A combination of lung injury and increased activation of B-cells — immune cells responsible for antibody production — was sufficient to promote symptoms of pulmonary hypertension (PH) in mice, a study shows.

In addition, increased B-cell activation and higher levels of immune cells known to promote antibody production also were found in people with idiopathic pulmonary arterial hypertension (IPAH).

Given that previous studies have suggested the potential involvement of self-reactive antibodies in IPAH, these early findings support immune dysregulation, particularly of B-cell activation, as a major contributor to the development or progression of IPAH.

Antibodies are proteins produced by the immune system to recognize foreign molecules and promote immune responses against them. In cases of immune dysregulation, as in autoimmune diseases, there may be an abnormal production of antibodies against the body’s own proteins and cells.

While this study may help to identify new potential therapeutic targets, its findings first need to be confirmed in additional studies, the researchers noted.

The study, “Loss of immune homeostasis in patients with idiopathic pulmonary arterial hypertension,” was published in the journal Thorax.

IPAH is a type of PH of unknown cause characterized by the narrowing of the pulmonary arteries, restricting blood and oxygen flow, and raising blood pressure (hypertension). This arterial narrowing is the result of pulmonary vascular remodeling, a process that involves the uncontrolled growth of smooth muscle cells, progressively thickening the arterial walls.

Increasing evidence suggests that injury to blood vessels and lungs may lead to abnormal immune reactions, “which may contribute to vascular remodeling and subsequent PH development,” the researchers wrote.

Notably, a considerable proportion of IPAH patients has higher levels of activated B-cells and self-reactive antibodies (autoantibodies), similar to what happens in autoimmune diseases.

While all these findings suggest that abnormal immune reactions against lung vascular structures play a role in IPAH, the underlying mechanisms of these responses remain poorly understood.

Now, a team of researchers in The Netherlands provided evidence that abnormal B-cell activation, along with lung injury, may be enough to promote IPAH.

They first analyzed the effects of inducing lung injury in a mouse model with increased B-cell receptor signaling due to excessive levels of a molecule called Bruton’s tyrosine kinase (BTK), and as a result more prone to autoimmune responses.

Results showed these mice had prolonged activation of B-cells and T follicular helper (Tfh) cells — a type of immune cell that collaborates with B-cells in immune responses — and self-reactive antibodies against lung vascular structures. Notably, this was accompanied by blood flow and heart abnormalities associated with PH.

None of these molecular, cellular, and physical responses were observed in mice without induced lung injury.
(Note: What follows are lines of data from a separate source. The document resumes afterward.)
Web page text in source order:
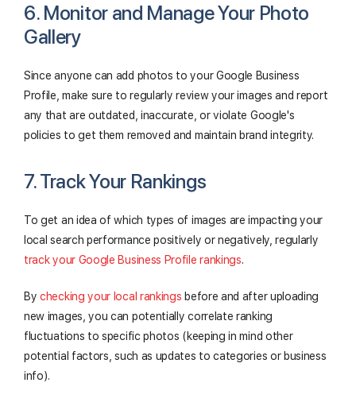
6. Monitor and Manage Your Photo
Gallery
Since anyone can add photos to your Google Business
Profile, make sure to regularly review your images and report
any that are outdated, inaccurate, or violate Google's
policies to get them removed and maintain brand integrity.
7. Track Your Rankings
To get an idea of which types of images are impacting your
local search performance positively or negatively, regularly
track your Google Business Profile rankings.
Bychecking your local rankings before and after uploading
new images, you can potentially correlate ranking
fluctuations to specific photos (keeping in mind other
potential factors, such as updates to categories or business
info).
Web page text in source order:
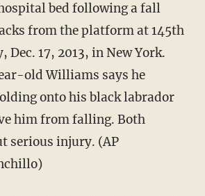
bed following a fall
from the platform at 145th
Dec. 17, 2013, in New York.
old Williams says he
onto his black labrador
him from falling. Both
serious injury. (AP
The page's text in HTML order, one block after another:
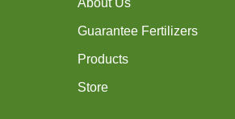
About Us
Guarantee Fertilizers
Products
Store
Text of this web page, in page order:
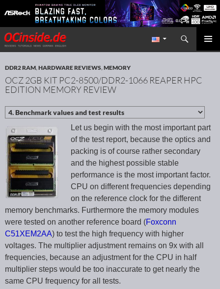
Redaktion ocinside.de PC Hardware Portal International
Search
SKIP TO CONTENT
DDR2 RAM,HARDWARE REVIEWS,MEMORY
OCZ 2GB KIT PC2-8500/DDR2-1066 REAPER HPC
EDITION MEMORY REVIEW
Let us begin with the most important part
of the test report, because the optics and
packing is of course rather secondary
and the highest possible stable
performance is the most important factor.
CPU on different frequencies depending
on the reference clock for the different
memory benchmarks. Furthermore the memory modules
were tested on another reference board (Foxconn
C51XEM2AA) to test the high frequency with higher
voltages. The multiplier adjustment remains on 9x with all
frequencies, because an adjustment for the CPU in half
multiplier steps would be too inaccurate to get nearly the
same CPU frequency for all tests.
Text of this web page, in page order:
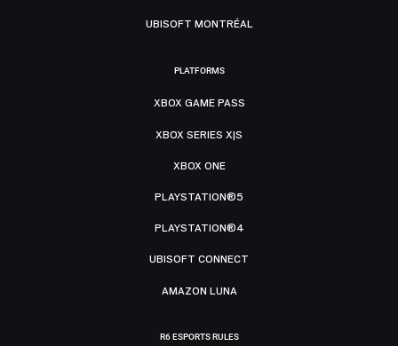
UBISOFT MONTRÉAL
PLATFORMS
XBOX GAME PASS
XBOX SERIES X|S
XBOX ONE
PLAYSTATION®5
PLAYSTATION®4
UBISOFT CONNECT
AMAZON LUNA
R6 ESPORTS RULES
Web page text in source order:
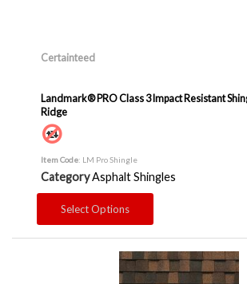
Certainteed
Landmark® PRO Class 3 Impact Resistant
Ridge
Item Code: LM Pro Shingle
CategoryAsphalt Shingles
Select Options
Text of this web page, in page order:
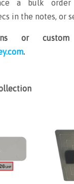
a bulk
in the notes, or
or custom
.
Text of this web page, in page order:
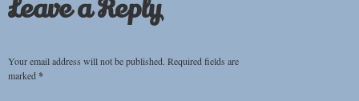
Leave a Reply
Your email address will not be published. Required fields are
marked*
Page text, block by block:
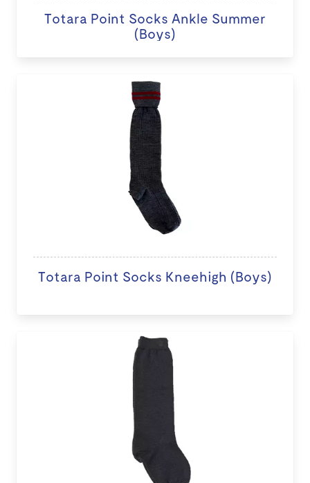
Totara Point Socks Ankle Summer
(Boys)
Totara Point Socks Kneehigh (Boys)
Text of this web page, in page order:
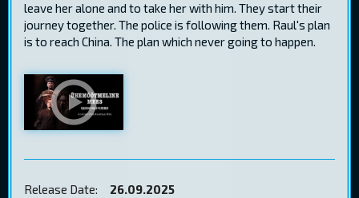
leave her alone and to take her with him. They start their
journey together. The police is following them. Raul's plan
is to reach China. The plan which never going to happen.
Release Date:
26.09.2025
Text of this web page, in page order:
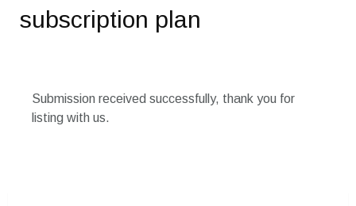
subscription plan
Submission received successfully, thank you for
listing with us.
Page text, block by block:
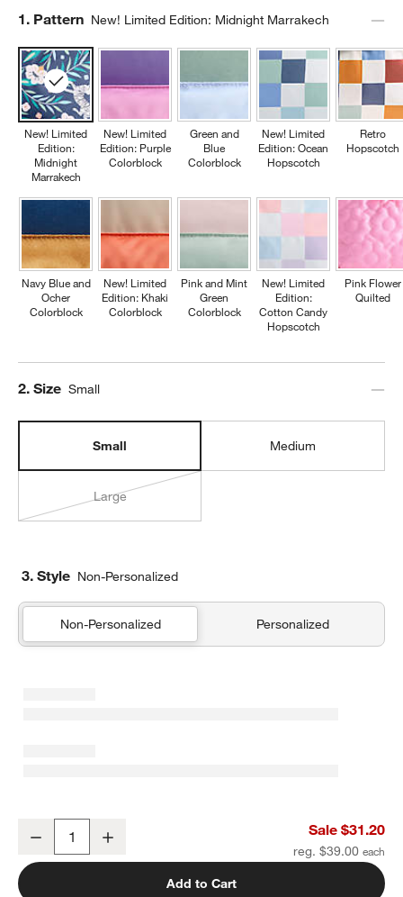
Step
1. Pattern New! Limited Edition: Midnight Marrakech
New! Limited
Edition:
Midnight
Marrakech
Navy Blue and
Ocher
Colorblock
New! Limited
Edition: Purple
Colorblock
New! Limited
Edition: Khaki
Colorblock
Green and
Blue
Colorblock
Pink and Mint
Green
Colorblock
New! Limited
Edition: Ocean
Hopscotch
New! Limited
Edition:
Cotton Candy
Hopscotch
Retro
Hopscotch
Pink Flower
Quilted
Step
2. Size Small
Small Medium
Large
3. Style Non-Personalized
Non-Personalized Personalized
Midnight Marrakech Small Kids Backpack with Side Pockets
Decrease Sale $31.20
reg. $39.00
Add to Cart
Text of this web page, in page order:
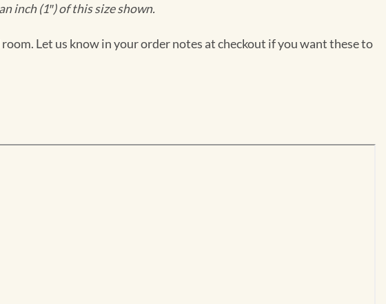
inch (1″) of this size shown.
Let us know in your order notes at checkout if you want these to
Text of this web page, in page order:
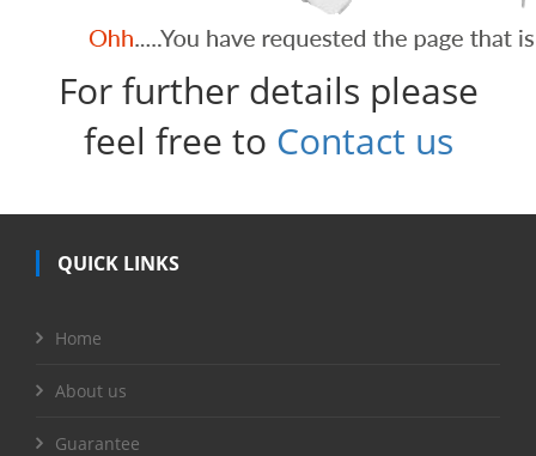
For further details please
feel free to Contact us
QUICK LINKS
Home
About us
Guarantee
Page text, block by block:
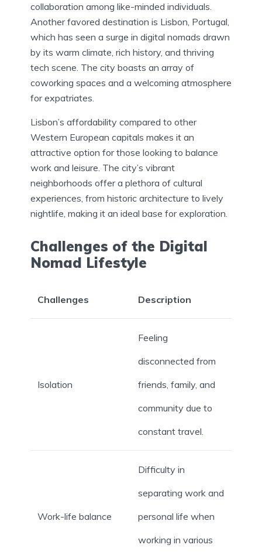
collaboration among like-minded individuals.
Another favored destination is Lisbon, Portugal,
which has seen a surge in digital nomads drawn
by its warm climate, rich history, and thriving
tech scene. The city boasts an array of
coworking spaces and a welcoming atmosphere
for expatriates.
Lisbon’s affordability compared to other
Western European capitals makes it an
attractive option for those looking to balance
work and leisure. The city’s vibrant
neighborhoods offer a plethora of cultural
experiences, from historic architecture to lively
nightlife, making it an ideal base for exploration.
Challenges of the Digital
Nomad Lifestyle
Challenges Description
Isolation
Feeling
disconnected from
friends, family, and
community due to
constant travel.
Work-life balance
Difficulty in
separating work and
personal life when
working in various
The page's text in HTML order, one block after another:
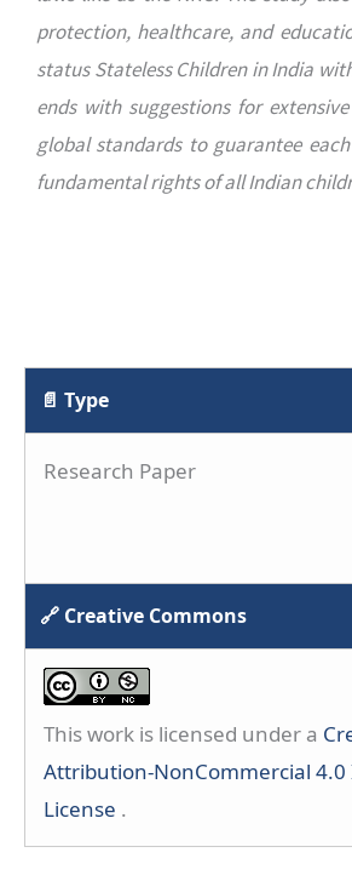
protection, healthcare, and
status Stateless Children in India
ends with suggestions for
global standards to guarantee
fundamental rights of all Indian
📄 Type
Research Paper
🔗 Creative Commons
This work is licensed under a
Attribution-NonCommercial
License .
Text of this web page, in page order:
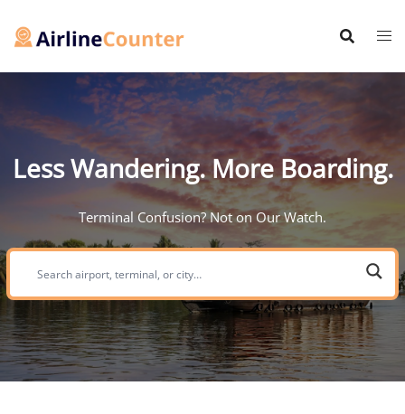
Less Wandering. More Boarding.
Terminal Confusion? Not on Our Watch.
terminal,
or
city:
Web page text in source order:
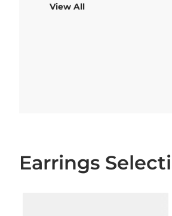
View All
Earrings
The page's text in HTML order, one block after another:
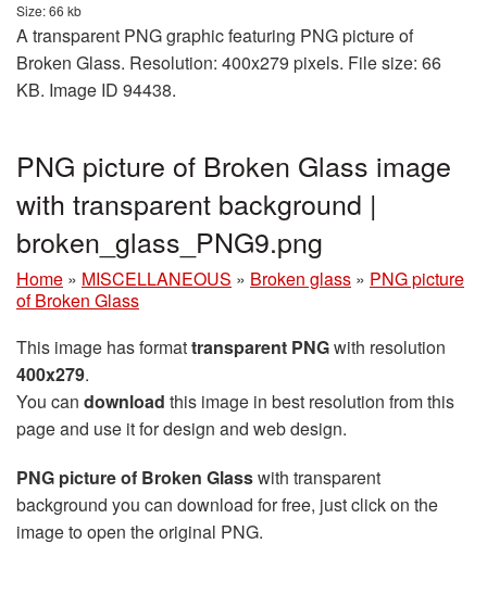
Size: 66 kb
A transparent PNG graphic featuring PNG picture of
Broken Glass. Resolution: 400x279 pixels. File size: 66
KB. Image ID 94438.
PNG picture of Broken Glass image
with transparent background |
broken_glass_PNG9.png
Home » MISCELLANEOUS » Broken glass » PNG picture
of Broken Glass
This image has formattransparent PNGwith resolution
400x279.
You can download this image in best resolution from this
page and use it for design and web design.
PNG picture of Broken Glasswith transparent
background you can download for free, just click on the
image to open the original PNG.

“Although we did not observe profound vascular remodeling in this model, these findings … suggested that increased B-cell activation may enhance the susceptibility to PH development,” the researchers wrote.

The team also found that B-cells from IPAH patients had higher-than-normal BTK levels, which were associated with increased B-cell receptor signaling, the presence of self-reactive antibodies in the blood, and higher proportions of Tfh17 cells.

Tfh17 cells are known to promote antibody production and to be associated with autoimmune diseases.

“Our findings provide evidence that enhanced [B-cell receptor] signaling in B cells and increased circulating Tfh17 cell polarisation — together with lung damage — contribute to autoimmune-mediated vascular remodeling and disease [mechanisms] in patients with IPAH,” the researchers wrote.

This also supports that immune balance, particularly of B-cells, is compromised in IPAH patients, and that “B-cell modulating therapies may hold potential for the treatment of PAH,” the team added.

Further studies are needed to assess whether B-cell suppressive therapies could be effective in IPAH patients and whether BTK levels could be used as a biomarker of B-cell self-reactivity or activation to identify patients who could benefit most from this type of therapy.

In addition, “this new perspective on the [underlying mechanisms] of IPAH may prompt future translational studies on immune cells and inflammatory mediators as a potential diagnostic or prognostic marker in IPAH,” the investigators wrote.

Still, they noted that their preliminary findings should be confirmed in other mouse models of PAH.